* _What is expected_
Beginning at the line containing "せて値を変更することができます。 (119, 378)", repeat each line below exactly up to and including the line containing "控制报文无需经过编解码即可发往IP层。 如果从TCP层下来的是普通报文， (28, 75, 355, 90)". Do not repeat the pictures.

* * * * *

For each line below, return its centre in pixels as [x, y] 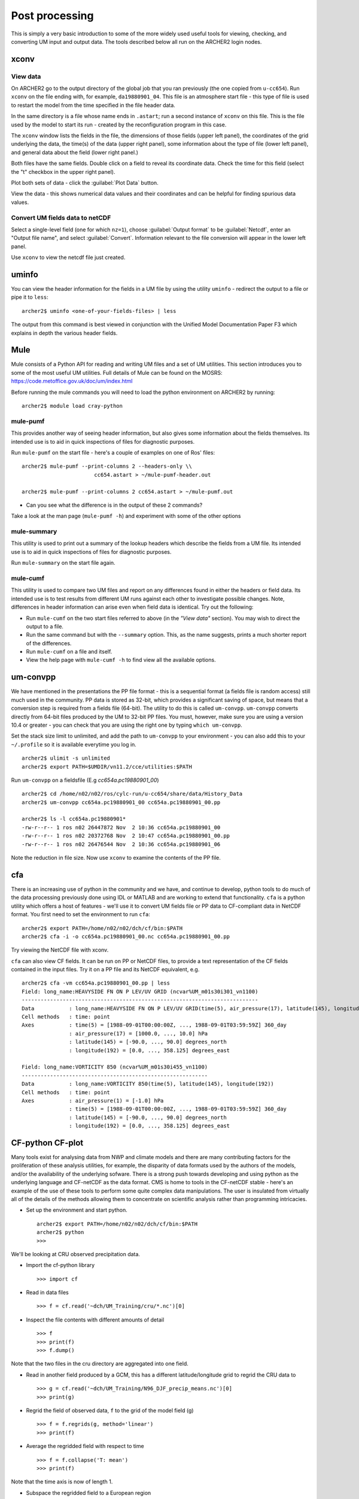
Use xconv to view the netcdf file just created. [68, 257]
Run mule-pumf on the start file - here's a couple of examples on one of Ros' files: [113, 452]
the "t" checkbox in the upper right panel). [63, 171]
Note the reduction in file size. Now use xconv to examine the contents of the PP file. [116, 858]
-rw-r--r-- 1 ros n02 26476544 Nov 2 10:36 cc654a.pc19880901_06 [121, 844]
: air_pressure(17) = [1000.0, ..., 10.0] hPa [139, 1033]
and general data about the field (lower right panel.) [75, 152]
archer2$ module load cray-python [72, 406]
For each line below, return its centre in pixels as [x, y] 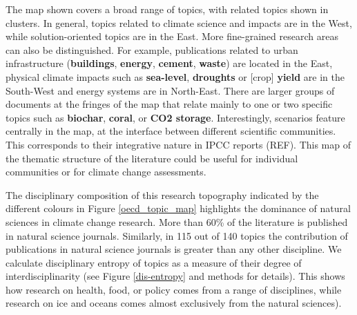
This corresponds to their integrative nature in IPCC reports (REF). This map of [178, 144]
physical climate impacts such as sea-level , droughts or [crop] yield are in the [175, 76]
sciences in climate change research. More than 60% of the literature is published [177, 221]
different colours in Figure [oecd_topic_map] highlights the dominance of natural [178, 208]
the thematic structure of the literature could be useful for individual [152, 158]
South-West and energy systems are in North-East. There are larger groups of [170, 90]
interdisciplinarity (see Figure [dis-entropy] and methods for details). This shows [175, 276]
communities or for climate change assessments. [106, 172]
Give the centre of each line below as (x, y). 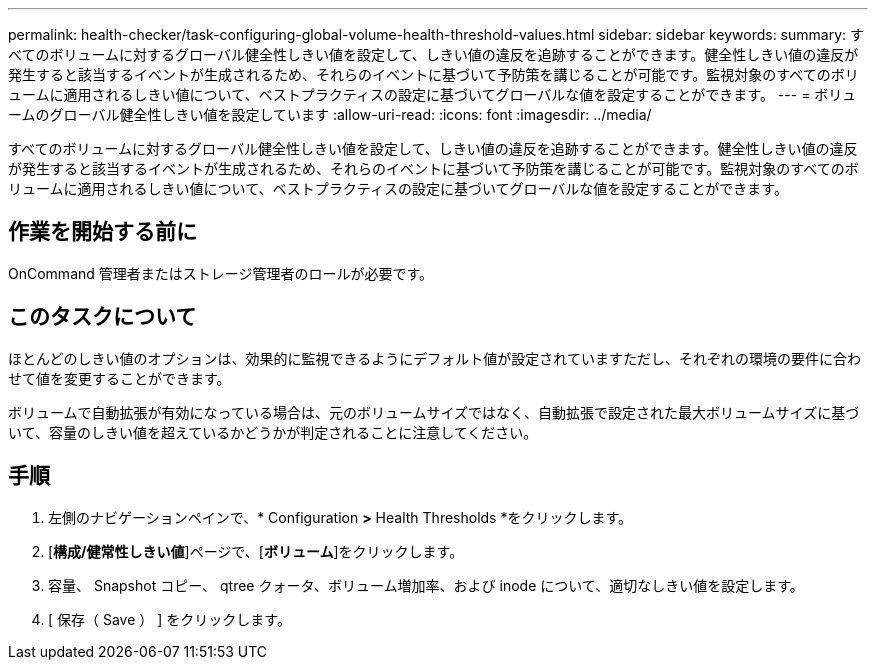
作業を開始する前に (102, 232)
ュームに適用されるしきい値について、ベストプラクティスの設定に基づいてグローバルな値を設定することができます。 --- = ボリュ (432, 94)
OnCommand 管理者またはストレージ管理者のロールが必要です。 (221, 273)
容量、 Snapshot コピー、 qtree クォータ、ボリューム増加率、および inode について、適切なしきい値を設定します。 (426, 585)
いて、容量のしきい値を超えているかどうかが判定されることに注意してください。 (273, 432)
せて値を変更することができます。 (119, 378)
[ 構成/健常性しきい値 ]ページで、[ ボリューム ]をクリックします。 (256, 551)
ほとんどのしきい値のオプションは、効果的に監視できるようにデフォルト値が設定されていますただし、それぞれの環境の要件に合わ (434, 358)
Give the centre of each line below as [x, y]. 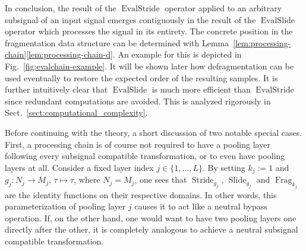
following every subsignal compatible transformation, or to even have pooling [145, 156]
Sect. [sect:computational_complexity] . [76, 112]
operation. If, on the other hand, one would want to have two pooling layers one [151, 217]
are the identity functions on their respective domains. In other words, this [141, 194]
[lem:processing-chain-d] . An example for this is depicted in [134, 54]
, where [87, 179]
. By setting [224, 167]
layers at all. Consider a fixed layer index [79, 167]
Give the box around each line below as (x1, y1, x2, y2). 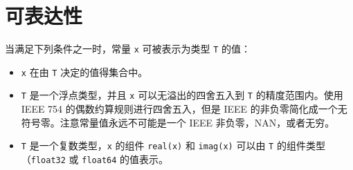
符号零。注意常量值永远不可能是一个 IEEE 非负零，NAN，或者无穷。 (21, 115, 335, 129)
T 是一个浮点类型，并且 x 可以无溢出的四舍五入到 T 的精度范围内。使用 (21, 88, 343, 102)
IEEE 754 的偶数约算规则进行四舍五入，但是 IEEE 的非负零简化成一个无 (21, 102, 347, 116)
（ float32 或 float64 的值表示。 (21, 151, 169, 166)
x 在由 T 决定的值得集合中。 (21, 64, 148, 79)
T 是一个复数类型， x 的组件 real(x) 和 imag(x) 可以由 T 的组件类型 (21, 138, 325, 153)
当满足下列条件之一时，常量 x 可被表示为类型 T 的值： (5, 41, 251, 56)
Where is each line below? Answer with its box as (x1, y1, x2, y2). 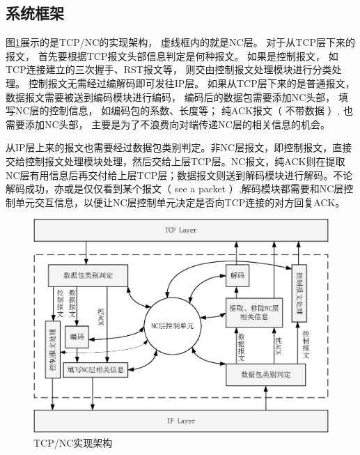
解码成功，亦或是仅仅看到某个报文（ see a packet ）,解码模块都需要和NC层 (6, 181, 344, 196)
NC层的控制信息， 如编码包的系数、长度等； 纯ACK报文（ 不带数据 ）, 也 (15, 103, 353, 118)
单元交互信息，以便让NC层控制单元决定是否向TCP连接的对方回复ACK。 (15, 194, 345, 209)
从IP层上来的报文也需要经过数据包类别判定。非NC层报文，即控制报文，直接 (6, 140, 352, 155)
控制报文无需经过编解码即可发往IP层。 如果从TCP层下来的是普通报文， (28, 75, 355, 90)
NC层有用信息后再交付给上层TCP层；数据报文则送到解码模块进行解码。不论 (6, 167, 353, 182)
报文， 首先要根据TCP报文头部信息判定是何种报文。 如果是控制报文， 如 (6, 48, 338, 63)
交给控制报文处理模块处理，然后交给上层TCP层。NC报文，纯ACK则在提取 (6, 153, 345, 168)
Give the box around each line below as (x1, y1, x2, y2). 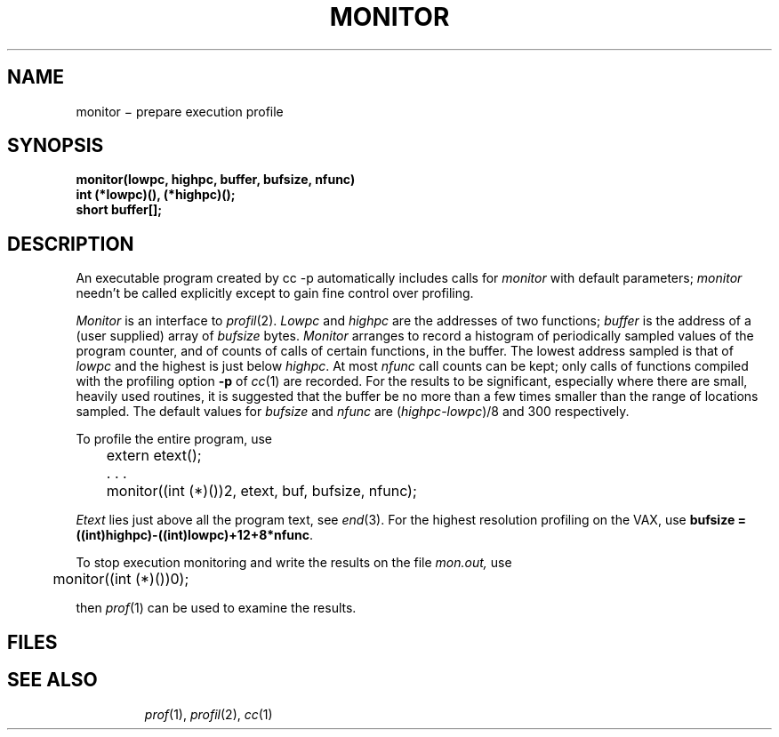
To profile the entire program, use (76, 431, 273, 447)
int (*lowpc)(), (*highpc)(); (76, 187, 236, 203)
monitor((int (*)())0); (52, 570, 189, 589)
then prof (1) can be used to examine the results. (76, 600, 357, 616)
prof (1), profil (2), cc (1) (144, 706, 273, 722)
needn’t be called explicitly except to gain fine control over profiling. (76, 285, 474, 301)
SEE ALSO (7, 669, 98, 692)
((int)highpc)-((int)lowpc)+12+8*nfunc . (76, 527, 314, 543)
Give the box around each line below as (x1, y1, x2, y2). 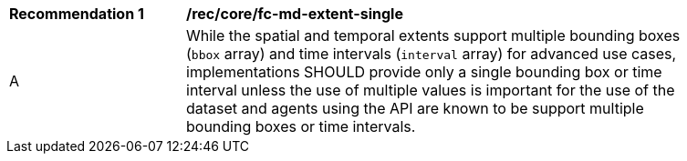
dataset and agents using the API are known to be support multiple (186, 99, 644, 117)
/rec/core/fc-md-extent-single (186, 5, 403, 23)
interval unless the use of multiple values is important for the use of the (186, 81, 675, 99)
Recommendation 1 (9, 5, 144, 23)
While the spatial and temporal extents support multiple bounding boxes (186, 26, 681, 45)
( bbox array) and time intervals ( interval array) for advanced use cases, (186, 45, 677, 63)
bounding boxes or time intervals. (186, 117, 416, 136)
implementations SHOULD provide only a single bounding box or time (186, 63, 662, 81)
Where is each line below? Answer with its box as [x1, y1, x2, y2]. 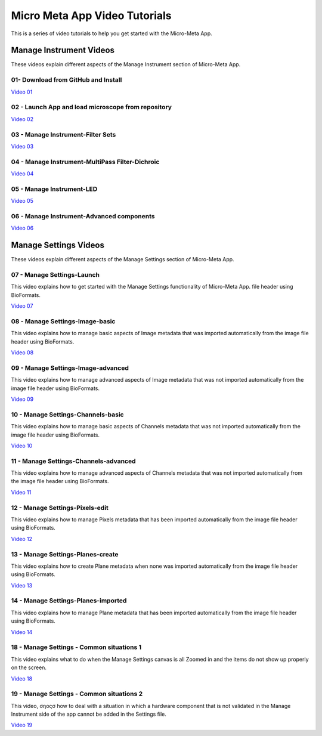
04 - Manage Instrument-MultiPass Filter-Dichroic [11, 157, 160, 166]
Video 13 [11, 582, 33, 589]
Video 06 [11, 224, 34, 232]
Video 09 [11, 395, 34, 403]
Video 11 [11, 488, 32, 496]
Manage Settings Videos [11, 240, 104, 251]
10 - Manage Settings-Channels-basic [11, 410, 125, 419]
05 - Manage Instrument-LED [11, 185, 98, 193]
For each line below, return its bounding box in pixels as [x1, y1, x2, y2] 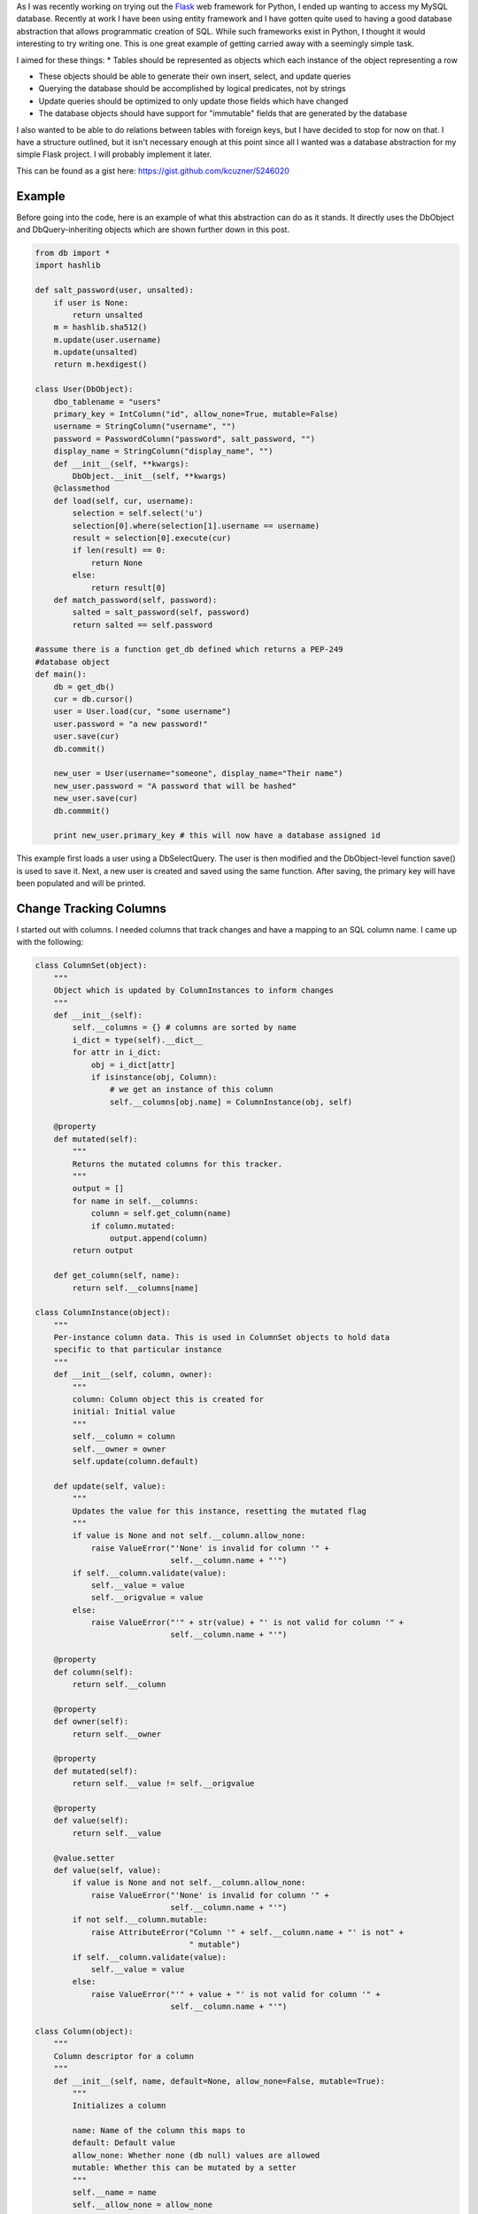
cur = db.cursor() [53, 694, 134, 704]
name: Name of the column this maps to [72, 2125, 245, 2136]
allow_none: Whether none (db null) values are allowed [72, 2150, 320, 2160]
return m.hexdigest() [53, 360, 148, 369]
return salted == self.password [72, 620, 212, 630]
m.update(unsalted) [53, 347, 139, 358]
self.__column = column [72, 1431, 176, 1442]
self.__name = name [72, 2187, 157, 2198]
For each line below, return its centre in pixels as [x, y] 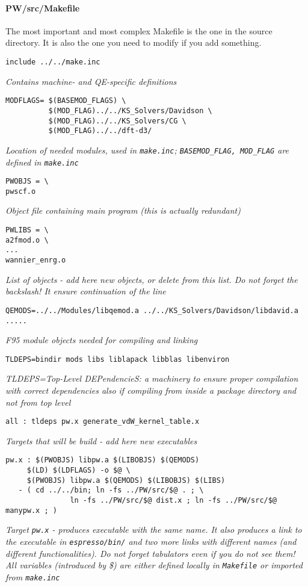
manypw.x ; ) [31, 510]
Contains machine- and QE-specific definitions [91, 81]
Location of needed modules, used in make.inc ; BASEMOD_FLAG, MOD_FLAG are [147, 150]
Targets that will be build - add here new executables [101, 440]
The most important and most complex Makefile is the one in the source [139, 30]
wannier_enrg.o [36, 260]
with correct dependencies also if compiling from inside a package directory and [151, 390]
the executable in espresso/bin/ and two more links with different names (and [151, 542]
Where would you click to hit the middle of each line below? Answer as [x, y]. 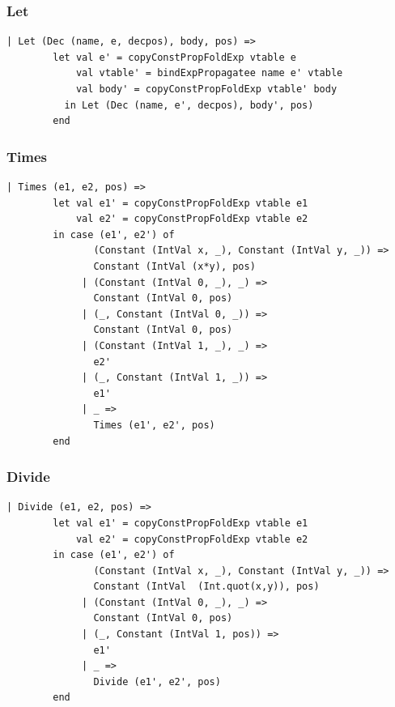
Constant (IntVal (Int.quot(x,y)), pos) [206, 587]
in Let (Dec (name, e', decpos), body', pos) [189, 105]
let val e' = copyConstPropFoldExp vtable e [174, 57]
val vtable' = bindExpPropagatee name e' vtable [209, 73]
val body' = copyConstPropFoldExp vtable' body [206, 89]
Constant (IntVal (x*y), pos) [174, 266]
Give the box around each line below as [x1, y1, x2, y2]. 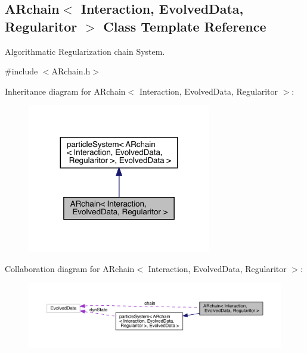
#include [5, 65, 38, 77]
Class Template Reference [103, 17, 266, 35]
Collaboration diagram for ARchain [5, 262, 135, 274]
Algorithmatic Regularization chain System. [5, 45, 165, 57]
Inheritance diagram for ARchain [5, 85, 126, 97]
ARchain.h [51, 65, 91, 77]
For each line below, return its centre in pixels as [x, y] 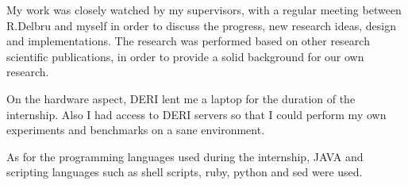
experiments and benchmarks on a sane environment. [136, 130]
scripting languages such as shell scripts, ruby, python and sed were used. [185, 172]
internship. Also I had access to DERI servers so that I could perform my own [196, 114]
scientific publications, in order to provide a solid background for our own [185, 56]
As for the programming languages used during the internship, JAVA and [185, 156]
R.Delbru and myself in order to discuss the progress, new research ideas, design [201, 25]
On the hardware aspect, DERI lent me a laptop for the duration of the [181, 98]
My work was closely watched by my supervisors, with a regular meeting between [204, 10]
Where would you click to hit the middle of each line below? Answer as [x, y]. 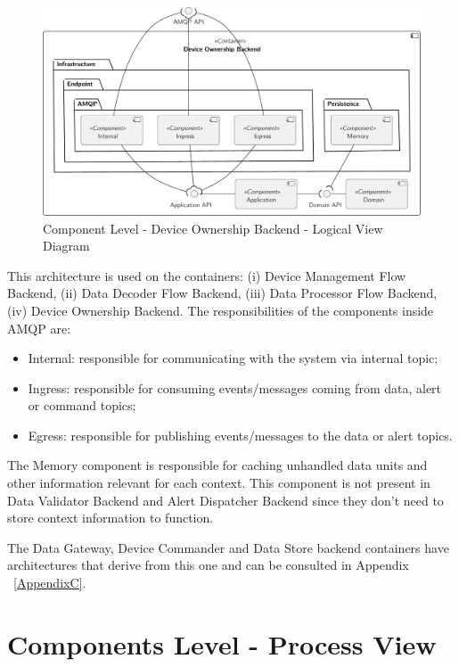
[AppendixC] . [50, 583]
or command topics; [82, 405]
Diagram [66, 246]
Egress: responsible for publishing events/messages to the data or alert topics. [240, 435]
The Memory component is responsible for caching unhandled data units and [217, 465]
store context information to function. [111, 518]
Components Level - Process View [222, 643]
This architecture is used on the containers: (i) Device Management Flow [207, 275]
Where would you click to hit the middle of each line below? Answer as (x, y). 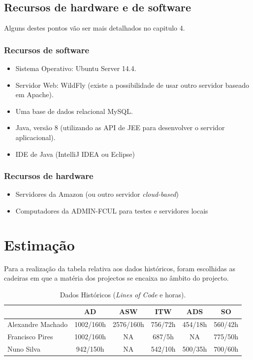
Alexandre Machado (38, 324)
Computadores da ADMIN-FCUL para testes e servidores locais (112, 210)
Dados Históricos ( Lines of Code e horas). (123, 294)
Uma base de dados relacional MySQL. (74, 111)
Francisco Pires (30, 337)
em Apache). (34, 94)
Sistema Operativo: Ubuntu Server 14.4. (76, 68)
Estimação (39, 244)
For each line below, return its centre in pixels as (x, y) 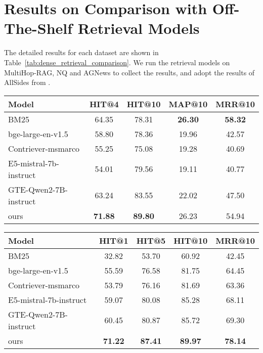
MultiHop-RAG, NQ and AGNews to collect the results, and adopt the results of (129, 72)
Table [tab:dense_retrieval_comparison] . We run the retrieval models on (117, 62)
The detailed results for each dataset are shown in (81, 52)
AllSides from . (27, 82)
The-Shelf (38, 28)
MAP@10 (188, 104)
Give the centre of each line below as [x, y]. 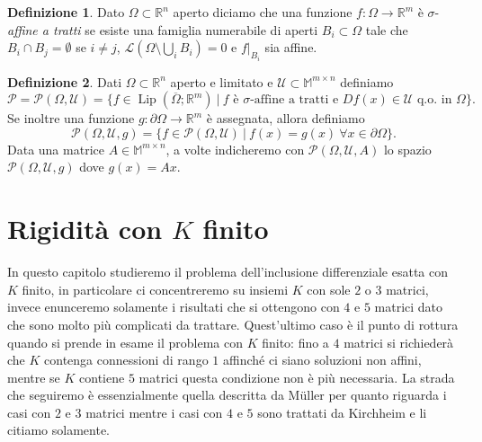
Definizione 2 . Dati [65, 81]
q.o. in [434, 100]
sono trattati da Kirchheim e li [342, 412]
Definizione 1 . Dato [66, 12]
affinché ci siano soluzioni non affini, [322, 360]
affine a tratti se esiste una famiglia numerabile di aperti [163, 29]
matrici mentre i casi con [154, 412]
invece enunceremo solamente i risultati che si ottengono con [174, 307]
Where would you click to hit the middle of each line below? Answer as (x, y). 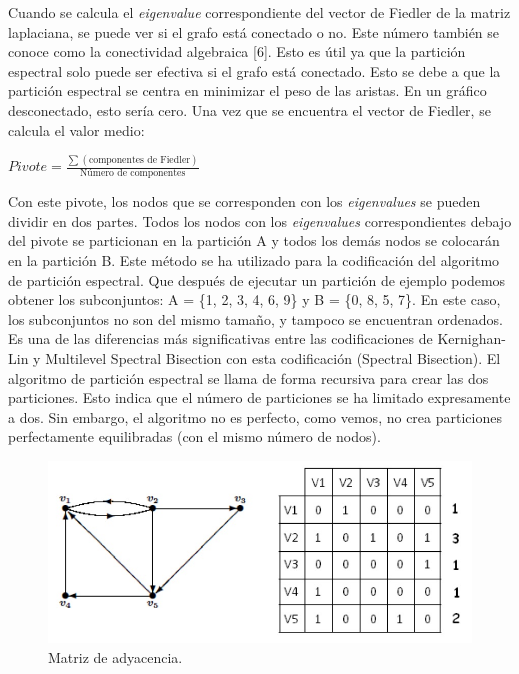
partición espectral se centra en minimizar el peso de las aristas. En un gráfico (247, 90)
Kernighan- (471, 338)
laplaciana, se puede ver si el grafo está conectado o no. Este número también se (254, 31)
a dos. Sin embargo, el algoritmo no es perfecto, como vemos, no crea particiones (255, 416)
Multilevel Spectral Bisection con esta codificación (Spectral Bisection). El (273, 358)
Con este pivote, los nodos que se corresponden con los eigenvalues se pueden (244, 201)
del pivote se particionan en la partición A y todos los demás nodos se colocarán (254, 240)
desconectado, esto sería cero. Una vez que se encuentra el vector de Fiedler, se (249, 109)

* * * * *

* _Result of the task_
せて値を変更することができます。 (119, 378)
[ 構成/健常性しきい値 ]ページで、[ ボリューム ]をクリックします。 (256, 551)
ほとんどのしきい値のオプションは、効果的に監視できるようにデフォルト値が設定されていますただし、それぞれの環境の要件に合わ (434, 358)
Give the centre of each line below as [x, y]. 
following every subsignal compatible transformation, or to even have pooling [145, 156]
Sect. [sect:computational_complexity] . [76, 112]
operation. If, on the other hand, one would want to have two pooling layers one [151, 217]
are the identity functions on their respective domains. In other words, this [141, 194]
[lem:processing-chain-d] . An example for this is depicted in [134, 54]
, where [87, 179]
. By setting [224, 167]
layers at all. Consider a fixed layer index [79, 167]
Give the box around each line below as (x1, y1, x2, y2). 
符号零。注意常量值永远不可能是一个 IEEE 非负零，NAN，或者无穷。 (21, 115, 335, 129)
T 是一个浮点类型，并且 x 可以无溢出的四舍五入到 T 的精度范围内。使用 (21, 88, 343, 102)
IEEE 754 的偶数约算规则进行四舍五入，但是 IEEE 的非负零简化成一个无 (21, 102, 347, 116)
（ float32 或 float64 的值表示。 (21, 151, 169, 166)
x 在由 T 决定的值得集合中。 (21, 64, 148, 79)
T 是一个复数类型， x 的组件 real(x) 和 imag(x) 可以由 T 的组件类型 (21, 138, 325, 153)
当满足下列条件之一时，常量 x 可被表示为类型 T 的值： (5, 41, 251, 56)
Where is each line below? Answer with its box as (x1, y1, x2, y2). 
解码成功，亦或是仅仅看到某个报文（ see a packet ）,解码模块都需要和NC层 (6, 181, 344, 196)
NC层的控制信息， 如编码包的系数、长度等； 纯ACK报文（ 不带数据 ）, 也 (15, 103, 353, 118)
单元交互信息，以便让NC层控制单元决定是否向TCP连接的对方回复ACK。 (15, 194, 345, 209)
从IP层上来的报文也需要经过数据包类别判定。非NC层报文，即控制报文，直接 (6, 140, 352, 155)
控制报文无需经过编解码即可发往IP层。 如果从TCP层下来的是普通报文， (28, 75, 355, 90)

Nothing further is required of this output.